# Theoretical Speedup

This efficiency of the multi-domain method can be measured by the speedup coefficient. That is the ratio between the elapsed time of the original computation and the elapsed time obtained with the multi-domains method.

If the CPU cost of the main program (RAD2RAD) and time spent in communications are negligible, and that the time step and the cost per cycle of each domain are constant during the computation, an estimation of the speedup can be computed in order to determine if the use of multi-domains is relevant or not.
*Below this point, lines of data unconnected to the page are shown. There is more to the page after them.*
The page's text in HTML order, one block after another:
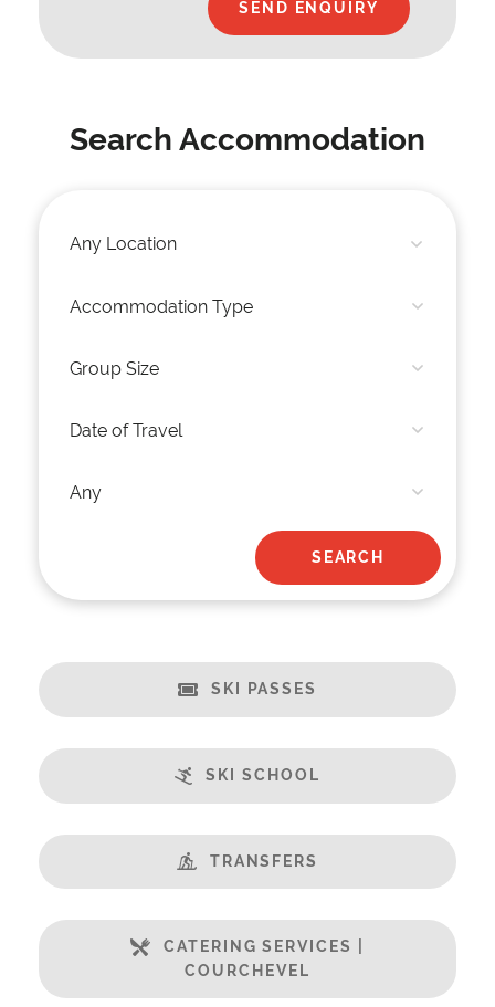
Search Accommodation
SKI PASSES
SKI SCHOOL
TRANSFERS
CATERING SERVICES |
COURCHEVEL

In the case of 2 domains, A and B, A being the domain with the smallest time step, the speedup can be obtained using the following formula: (1)
$Speedup=\frac{{T}_{MONO}}{{T}_{MULTI}}=\frac{\left(N{e}_{A}{C}_{A}+N{e}_{B}{C}_{B}\right)N{c}_{A}}{N{e}_{A}C{}_{A}N{c}_{A}+N{e}_{B}{C}_{B}N{c}_{B}}$
Where,
$Nc$
Number of cycles for each domain
$Ne$
Number of elements of each domain
$C$
Average cost per element and per cycle for each domain
The formula can be rewritten as: (2)
$Speedup=\frac{\xi +\left(1-\xi \right)\cdot \psi }{\xi \cdot \gamma +\left(1-\xi \cdot \gamma \right)\cdot \psi }$
Where,
$\xi =\frac{{C}_{A}}{{C}_{B}}$
Average cost per cycle ratio between domains
$\gamma =\frac{N{c}_{A}}{N{c}_{B}}=\frac{d{t}_{B}}{d{t}_{A}}$
Time step ratio
$\psi =\frac{N{e}_{A}}{N{e}_{A}+N{e}_{B}}$
Percentage of elements in the domain with the smallest time step
If the average cost per cycle is the same in the 2 domains then the formula becomes: (3)
$Speedup=\frac{1}{\gamma +\left(1-\gamma \right)\cdot \psi }$

Therefore, the speedup is very high when $\gamma$ and $\psi$ are close to zero, meaning that domain A is small compared to B and time step ratio is high. This is what is depicted in Figure 2.